Science fiction short story by Wit Szostak

Miasto grobów. Uwertura (City of Graves. Overture) is a science fiction short story by Wit Szostak published in 2007 in the second volume of the anthology Księga strachu (The Book of Fear) by the Runa Publishing House. The story is classified under the genres of alternate history, urban fantasy, and horror.

== Plot ==
The story depicts events in an alternate history where, following the fall of communism in Poland, the country becomes a monarchy. The narrator is the secretary to the Polish king.

== Reception ==
In 2008, the story was awarded the Janusz A. Zajdel Award for the previous year. Szostak put the statuette he won for the story up for auction in 2013.

In a review of the anthology on the Katedra portal, Tymoteusz Wronka considered this story to be the best in the collection (the anthology Księga strachu). On the same portal, Adam Ł. Rotter praised the story for its intriguing ideas, especially the "universal ... theme of the national funeral", but criticized it for excessive use of special effects and a "trite, mediocre ending". Conversely, in a review of the anthology on the Paradoks portal, Agnieszka Krzyżewska rated the story as one of the best in the collection, calling it "another excellent story with an interesting idea".
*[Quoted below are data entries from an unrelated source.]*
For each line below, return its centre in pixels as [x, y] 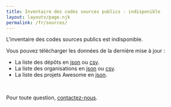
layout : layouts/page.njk [38, 17]
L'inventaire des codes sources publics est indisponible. [75, 40]
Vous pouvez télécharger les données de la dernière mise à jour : [86, 51]
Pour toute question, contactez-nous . [52, 98]
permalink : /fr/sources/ [37, 22]
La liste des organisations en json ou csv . [65, 69]
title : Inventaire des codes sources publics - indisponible [83, 12]
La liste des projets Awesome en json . [61, 75]
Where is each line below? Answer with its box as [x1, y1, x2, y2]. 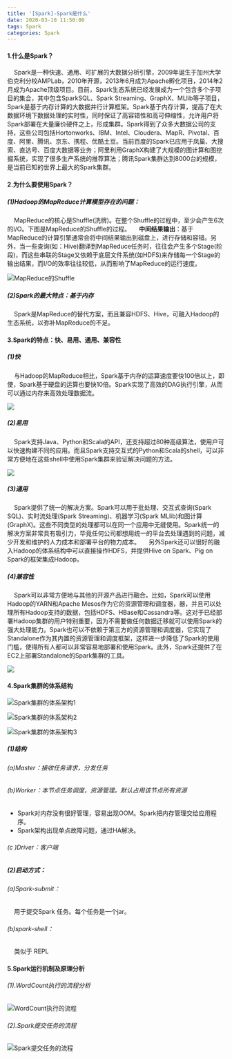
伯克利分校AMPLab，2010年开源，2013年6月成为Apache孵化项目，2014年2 [7, 77, 223, 85]
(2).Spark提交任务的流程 [7, 1021, 77, 1029]
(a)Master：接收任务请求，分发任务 [7, 763, 108, 772]
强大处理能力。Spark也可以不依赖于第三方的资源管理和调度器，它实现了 [7, 626, 212, 634]
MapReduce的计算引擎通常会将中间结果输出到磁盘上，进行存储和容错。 [7, 233, 211, 242]
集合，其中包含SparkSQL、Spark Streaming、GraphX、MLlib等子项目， [19, 94, 224, 102]
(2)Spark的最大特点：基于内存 [7, 291, 95, 299]
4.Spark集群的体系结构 [7, 682, 73, 690]

In 2009, the story was ranked 18th on the list of 100 Best Polish Fantastic Short Stories in the zine Esensja. The reviewer praised the story for its original format (a recording of fictional, unedited mp3 files), its avoidance of ideological disputes, and described it as "wise, beautiful, and moving". The previous year, in the same zine, Konrad Wągrowski wrote in his review of the anthology that the story was "charming", seemed like a prelude to something greater, and was "one of the most evocative texts in the entire collection, original and memorable".

== Analysis ==
In the zine Esensja, the story is described as "a personal tale of an exceptional and isolated individual due to their uniqueness, avoiding clichés about alienation, combined with imaginative, urban fantasy tinged with horror. It also delves into reflections on Polishness and Polish (and human) mentality, as well as the author's fascination with music and architecture".

Some reviewers suggest that the theme of the national funeral in the story was inspired by the funeral of John Paul II in 2005.